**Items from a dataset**
────────────────────────────────────────
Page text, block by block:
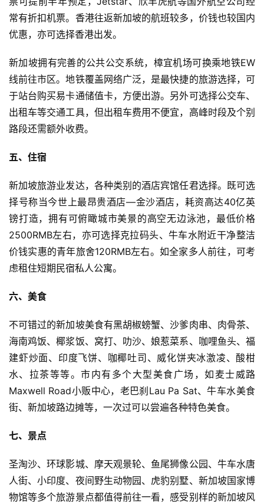
常有折扣机票。香港往返新加坡的航班较多，价钱也较国内
优惠，亦可选择香港出发。
新加坡拥有完善的公共公交系统，樟宜机场可换乘地铁EW
线前往市区。地铁覆盖网络广泛，是最快捷的旅游选择，可
于站台购买易卡通储值卡，方便出游。另外可选择公交车、
出租车等交通工具，但出租车费用不便宜，高峰时段及个别
路段还需额外收费。
五、住宿
新加坡旅游业发达，各种类别的酒店宾馆任君选择。既可选
择号称当今世上最昂贵酒店—金沙酒店，耗资高达40亿英
镑打造，拥有可俯瞰城市美景的高空无边泳池，最低价格
2500RMB左右，亦可选择克拉码头、牛车水附近干净整洁
价钱实惠的青年旅舍120RMB左右。如全家多人前往，可考
虑租住短期民宿私人公寓。
六、美食
不可错过的新加坡美食有黑胡椒螃蟹、沙爹肉串、肉骨茶、
海南鸡饭、椰浆饭、窝打、叻沙、娘惹菜系、咖哩鱼头、福
建虾炒面、印度飞饼、咖椰吐司、威化饼夹冰激凌、酸柑
水、拉茶等等。市内有多个大型美食广场，如麦士威路
Maxwell Road小贩中心，老巴刹Lau Pa Sat、牛车水美食
街、新加坡路边摊等，一次过可以尝遍各种特色美食。
七、景点
圣淘沙、环球影城、摩天观景轮、鱼尾狮像公园、牛车水唐
人街、小印度、夜间野生动物园、虎豹别墅、新加坡国家博
物馆等多个旅游景点都值得前往一看，感受别样的新加坡风
────────────────────────────────────────
**WHAT TO WORK ON**
Could you reproduce every record above exactly, leaving out any pictures?

**SOLUTION TO THIS TASK**
Page text, block by block:
常有折扣机票。香港往返新加坡的航班较多，价钱也较国内
优惠，亦可选择香港出发。
新加坡拥有完善的公共公交系统，樟宜机场可换乘地铁EW
线前往市区。地铁覆盖网络广泛，是最快捷的旅游选择，可
于站台购买易卡通储值卡，方便出游。另外可选择公交车、
出租车等交通工具，但出租车费用不便宜，高峰时段及个别
路段还需额外收费。
五、住宿
新加坡旅游业发达，各种类别的酒店宾馆任君选择。既可选
择号称当今世上最昂贵酒店—金沙酒店，耗资高达40亿英
镑打造，拥有可俯瞰城市美景的高空无边泳池，最低价格
2500RMB左右，亦可选择克拉码头、牛车水附近干净整洁
价钱实惠的青年旅舍120RMB左右。如全家多人前往，可考
虑租住短期民宿私人公寓。
六、美食
不可错过的新加坡美食有黑胡椒螃蟹、沙爹肉串、肉骨茶、
海南鸡饭、椰浆饭、窝打、叻沙、娘惹菜系、咖哩鱼头、福
建虾炒面、印度飞饼、咖椰吐司、威化饼夹冰激凌、酸柑
水、拉茶等等。市内有多个大型美食广场，如麦士威路
Maxwell Road小贩中心，老巴刹Lau Pa Sat、牛车水美食
街、新加坡路边摊等，一次过可以尝遍各种特色美食。
七、景点
圣淘沙、环球影城、摩天观景轮、鱼尾狮像公园、牛车水唐
人街、小印度、夜间野生动物园、虎豹别墅、新加坡国家博
物馆等多个旅游景点都值得前往一看，感受别样的新加坡风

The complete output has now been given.